◆ WHAT YOU SHOULD DO
Take the records below and set down exactly the lines from the one with "The Only Vaillant" to the one with "L’indien dans la", ends included; do not copy the pictures.

### MATERIAL TO PROCESS ###

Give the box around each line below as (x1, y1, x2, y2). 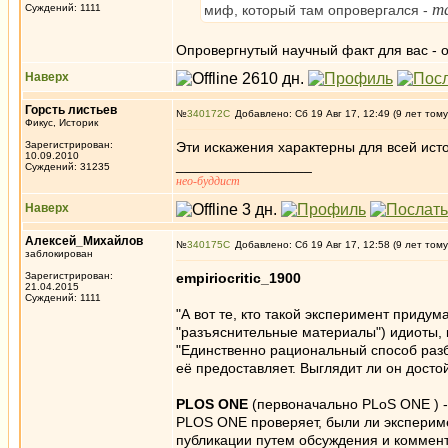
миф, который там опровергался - (204, 2, 432, 18)
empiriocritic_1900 (176, 270, 301, 286)
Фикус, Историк (25, 117, 98, 128)
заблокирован (25, 248, 93, 259)
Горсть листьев (25, 103, 117, 117)
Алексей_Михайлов (25, 234, 143, 248)
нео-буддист (176, 174, 240, 188)
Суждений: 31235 (25, 161, 110, 172)
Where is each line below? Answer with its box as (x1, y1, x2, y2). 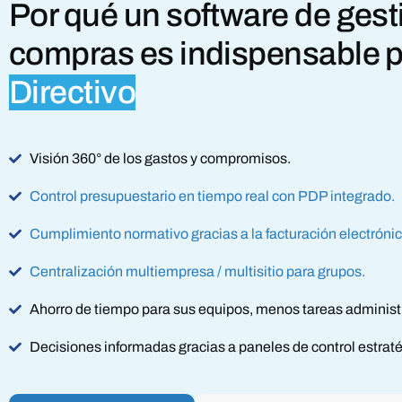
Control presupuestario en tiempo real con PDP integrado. (29, 188, 395, 204)
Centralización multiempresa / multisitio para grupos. (29, 263, 365, 279)
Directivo (9, 74, 136, 110)
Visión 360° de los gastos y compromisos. (29, 150, 291, 166)
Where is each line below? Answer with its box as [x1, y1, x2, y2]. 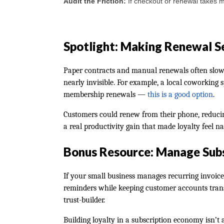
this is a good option [147, 89, 213, 99]
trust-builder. [63, 195, 105, 204]
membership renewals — [63, 89, 147, 99]
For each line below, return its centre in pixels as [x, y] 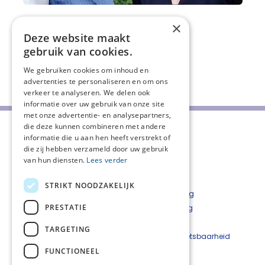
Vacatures [33, 251]
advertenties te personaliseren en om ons [96, 81]
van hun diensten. [55, 160]
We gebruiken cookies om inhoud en [86, 70]
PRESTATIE [66, 207]
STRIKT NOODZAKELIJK [90, 185]
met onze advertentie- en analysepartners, [98, 115]
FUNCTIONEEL [72, 251]
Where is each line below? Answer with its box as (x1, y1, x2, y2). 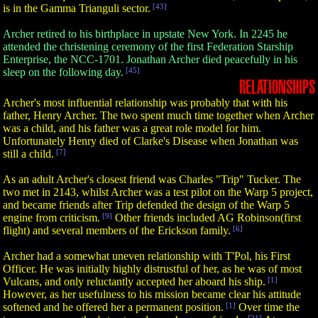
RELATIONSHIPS (239, 79, 315, 97)
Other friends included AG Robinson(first (112, 212, 301, 224)
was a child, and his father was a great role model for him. (3, 122, 261, 134)
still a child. (3, 148, 54, 160)
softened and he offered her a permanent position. (3, 301, 224, 313)
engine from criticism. (3, 212, 100, 224)
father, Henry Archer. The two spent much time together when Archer (3, 109, 314, 121)
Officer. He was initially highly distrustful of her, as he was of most (3, 263, 302, 275)
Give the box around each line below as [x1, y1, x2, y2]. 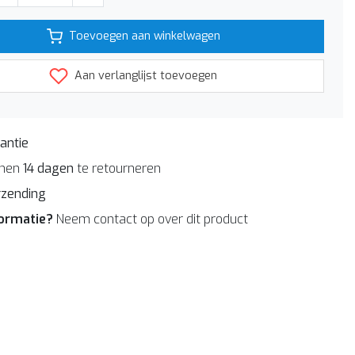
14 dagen [23, 159, 74, 177]
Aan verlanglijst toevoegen [71, 67, 217, 83]
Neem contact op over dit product [56, 210, 248, 227]
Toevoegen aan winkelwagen [68, 29, 220, 44]
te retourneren [74, 159, 161, 177]
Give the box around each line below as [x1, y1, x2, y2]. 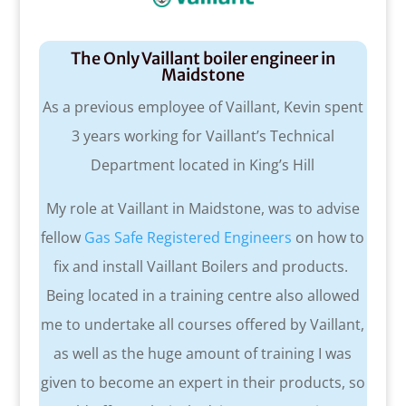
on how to [292, 227, 365, 248]
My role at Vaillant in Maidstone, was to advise [45, 198, 360, 219]
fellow [41, 227, 85, 248]
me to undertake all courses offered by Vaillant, [41, 314, 365, 335]
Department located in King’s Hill [91, 155, 315, 176]
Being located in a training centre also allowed [45, 285, 360, 306]
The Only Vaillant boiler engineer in [70, 48, 335, 70]
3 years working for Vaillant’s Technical [71, 126, 334, 147]
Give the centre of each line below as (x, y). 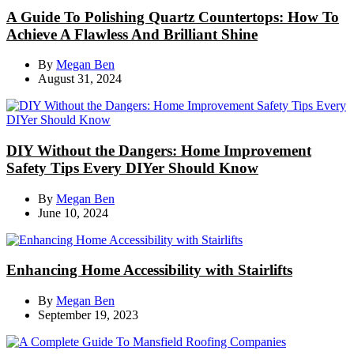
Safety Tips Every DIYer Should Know (132, 168)
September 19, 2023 (88, 315)
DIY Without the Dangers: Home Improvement (159, 150)
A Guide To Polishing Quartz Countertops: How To (173, 17)
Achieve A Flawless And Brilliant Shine (132, 34)
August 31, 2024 (80, 79)
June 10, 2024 (73, 213)
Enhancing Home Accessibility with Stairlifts (149, 270)
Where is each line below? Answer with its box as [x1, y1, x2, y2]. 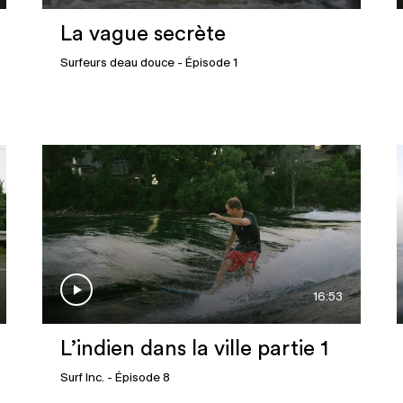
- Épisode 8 [104, 372, 171, 386]
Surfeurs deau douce [60, 57, 175, 71]
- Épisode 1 [175, 57, 238, 71]
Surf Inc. [60, 372, 105, 386]
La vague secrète [60, 23, 227, 46]
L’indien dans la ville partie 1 [60, 338, 329, 361]
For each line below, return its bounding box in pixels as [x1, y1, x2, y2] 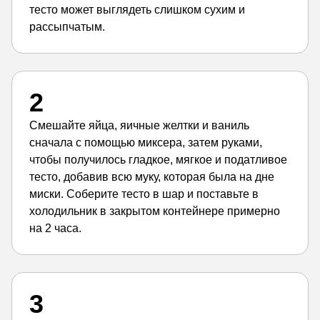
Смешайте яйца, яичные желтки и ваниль [29, 119, 249, 131]
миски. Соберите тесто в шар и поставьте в [29, 188, 259, 200]
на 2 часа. [29, 222, 81, 234]
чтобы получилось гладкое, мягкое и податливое [29, 154, 287, 166]
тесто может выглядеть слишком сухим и [29, 4, 245, 16]
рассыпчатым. [29, 21, 105, 33]
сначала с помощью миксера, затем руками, [29, 136, 262, 149]
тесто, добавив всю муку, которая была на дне [29, 171, 274, 183]
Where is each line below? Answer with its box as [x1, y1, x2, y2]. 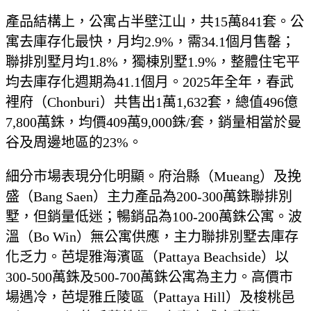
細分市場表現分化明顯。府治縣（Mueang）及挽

###

◆ EXERCISE RESULT
The Only Vaillant boiler engineer in [70, 48, 335, 70]
3 years working for Vaillant’s Technical [71, 126, 334, 147]
Give the centre of each line below as (x, y). 
Safety Tips Every DIYer Should Know (132, 168)
September 19, 2023 (88, 315)
DIY Without the Dangers: Home Improvement (159, 150)
A Guide To Polishing Quartz Countertops: How To (173, 17)
Achieve A Flawless And Brilliant Shine (132, 34)
August 31, 2024 (80, 79)
June 10, 2024 (73, 213)
Enhancing Home Accessibility with Stairlifts (149, 270)
Where is each line below? Answer with its box as [x1, y1, x2, y2]. 
- Épisode 8 [104, 372, 171, 386]
Surfeurs deau douce [60, 57, 175, 71]
- Épisode 1 [175, 57, 238, 71]
Surf Inc. [60, 372, 105, 386]
La vague secrète [60, 23, 227, 46]
L’indien dans la ville partie 1 [60, 338, 329, 361]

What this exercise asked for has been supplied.